Ford’s Transit Connect, a high-top, streamlined cargo van from the automaker’s European division, was approved yesterday for taxi use by the Boston Police Department. Boston is the first city in the country to do so.

The van was first offered in the US in August. Ford sold 4,335 of the vehicles in the first three months of this year, largely to delivery companies and other small business owners looking for more maneuverable, fuel-efficient work vans. The automaker said it will build enough taxi models for “whatever the market demands,” though the popular vans sell almost as soon as they arrive on dealer lots.

While the Ford Escape Hybrid SUV has become popular for taxi use in cities like New York, the number pales in comparison to the ubiquitous Crown Victoria, a decades-old sedan that will be discontinued next year.

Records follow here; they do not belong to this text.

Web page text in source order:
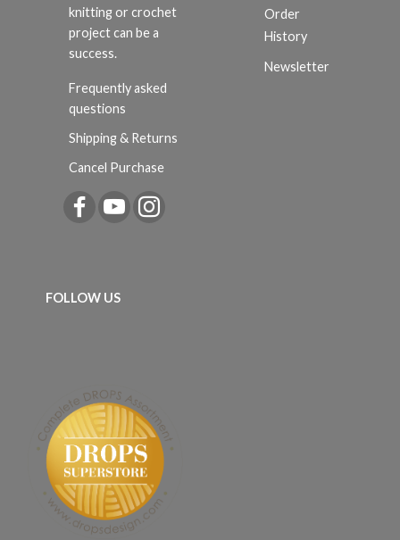
knitting or crochet
project can be a
success.
Frequently asked
questions
Shipping & Returns
Cancel Purchase
Order
History
Newsletter
FOLLOW US
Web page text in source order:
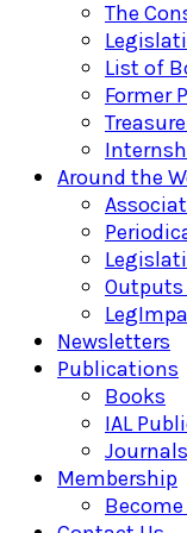
The
List of
Former
Around the
Outputs
Newsletters
Publications
Books
IAL
Membership
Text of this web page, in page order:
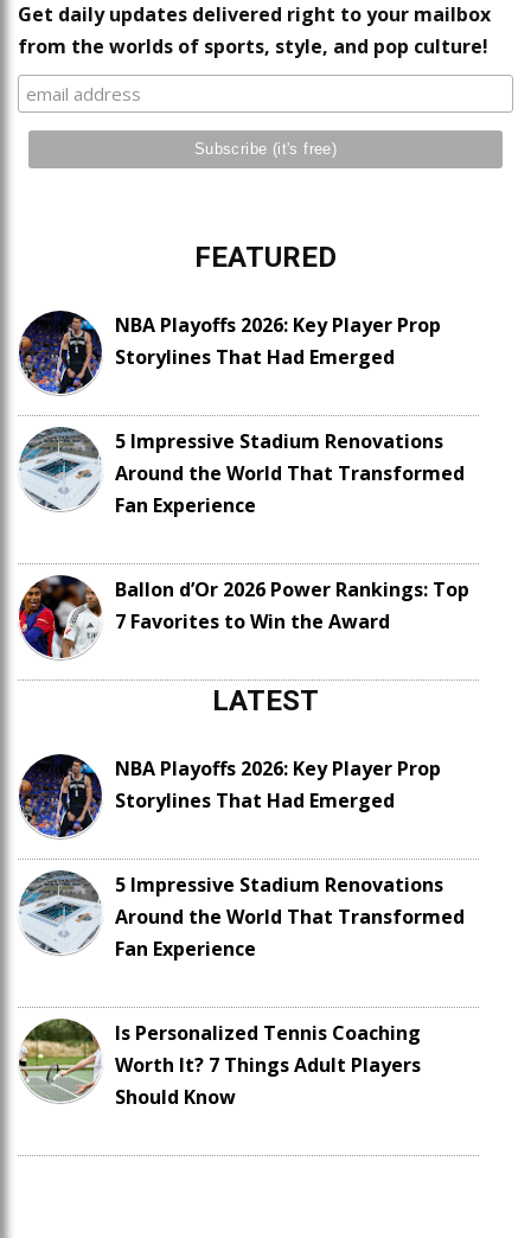
Get daily updates delivered right to your mailbox
from the worlds of sports, style, and pop culture!
FEATURED
NBA Playoffs 2026: Key Player Prop
Storylines That Had Emerged
5 Impressive Stadium Renovations
Around the World That Transformed
Fan Experience
Ballon d’Or 2026 Power Rankings: Top
7 Favorites to Win the Award
LATEST
NBA Playoffs 2026: Key Player Prop
Storylines That Had Emerged
5 Impressive Stadium Renovations
Around the World That Transformed
Fan Experience
Is Personalized Tennis Coaching
Worth It? 7 Things Adult Players
Should Know
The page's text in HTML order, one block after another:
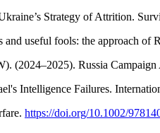
Strategy of Attrition.
useful fools: the approach
(2024–2025). Russia Campaign
Intelligence Failures.
https://doi.org/10.1002/
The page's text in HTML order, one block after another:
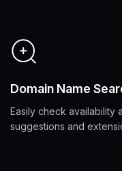
Domain Name
Easily check availability
suggestions and
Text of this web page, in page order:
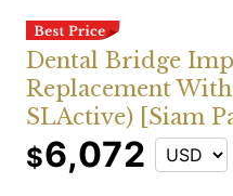
Dental Bridge
Replacement
SLActive) [Siam
$6,072
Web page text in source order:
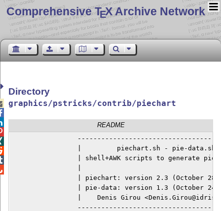
Comprehensive TEX Archive Network
Directory
graphics/pstricks/contrib/piechart
README
|         piechart.sh - pie-data.sh
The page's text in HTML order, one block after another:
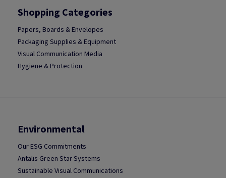
Shopping Categories
Papers, Boards & Envelopes
Packaging Supplies & Equipment
Visual Communication Media
Hygiene & Protection
Environmental
Our ESG Commitments
Antalis Green Star Systems
Sustainable Visual Communications
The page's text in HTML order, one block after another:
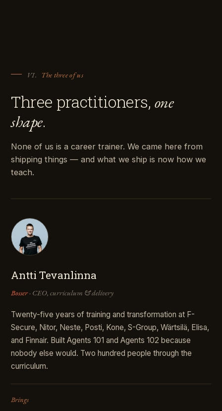
VI. The three of us
Three practitioners, one
shape.
None of us is a career trainer. We came here from
shipping things — and what we ship is now how we
teach.
Antti Tevanlinna
Bosser· CEO, curriculum & delivery
Twenty-five years of training and transformation at F-
Secure, Nitor, Neste, Posti, Kone, S-Group, Wärtsilä, Elisa,
and Finnair. Built Agents 101 and Agents 102 because
nobody else would. Two hundred people through the
curriculum.
Brings
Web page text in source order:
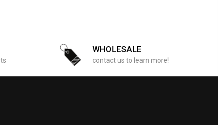
WHOLESALE
contact us to learn more!
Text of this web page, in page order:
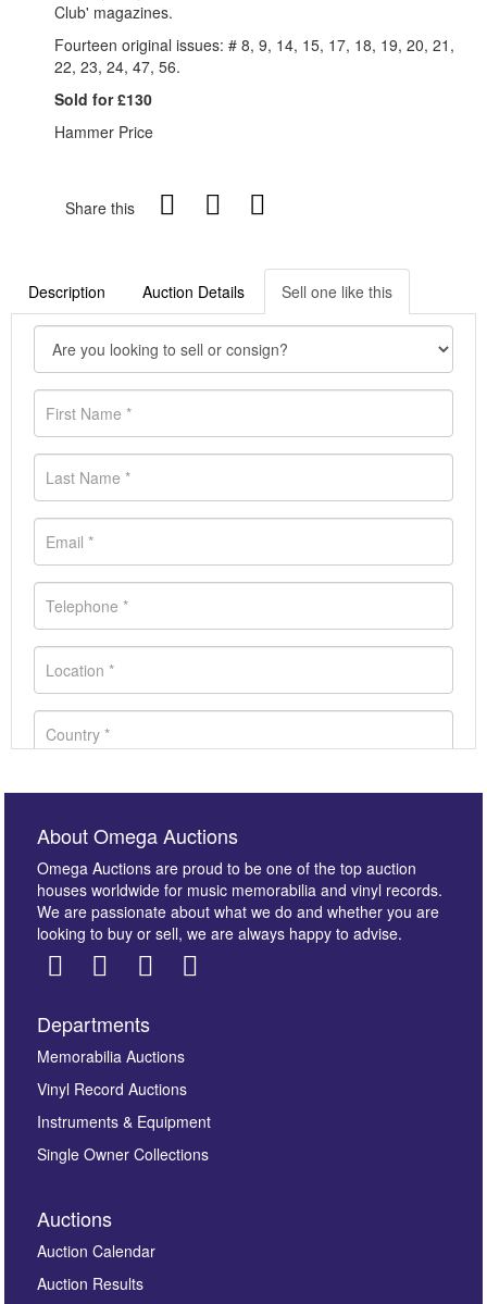
Club' magazines.
Fourteen original issues: # 8, 9, 14, 15, 17, 18, 19, 20, 21,
22, 23, 24, 47, 56.
Sold for £130
Hammer Price
Share this
Description Auction Details Sell one like this
Images *
here to select images.
About Omega Auctions
Omega Auctions are proud to be one of the top auction
houses worldwide for music memorabilia and vinyl records.
We are passionate about what we do and whether you are
looking to buy or sell, we are always happy to advise.
Departments
Memorabilia Auctions
Vinyl Record Auctions
Instruments & Equipment
Single Owner Collections
Auctions
Auction Calendar
Auction Results
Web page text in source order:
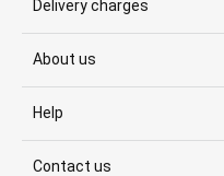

Chevrolet offers the Impala sedan for police use, but they are rarely seen as taxis, a market General Motors essentially left to Ford when it stopped production of the Caprice sedan in 1996.

Boston has 1,825 licensed taxis in Boston, according to Mark Cohen, director of the Boston Hackney Carriage Unit of the Boston police, and most are ex-patrol cars with extremely high mileage. In January 2009, Boston's police department issued a ban on the purchase of used vehicles for taxi use. Although cab companies are now required to buy new models, a city mandate to replace all taxis with hybrids was overturned last year, after taxi owners cited excessive costs.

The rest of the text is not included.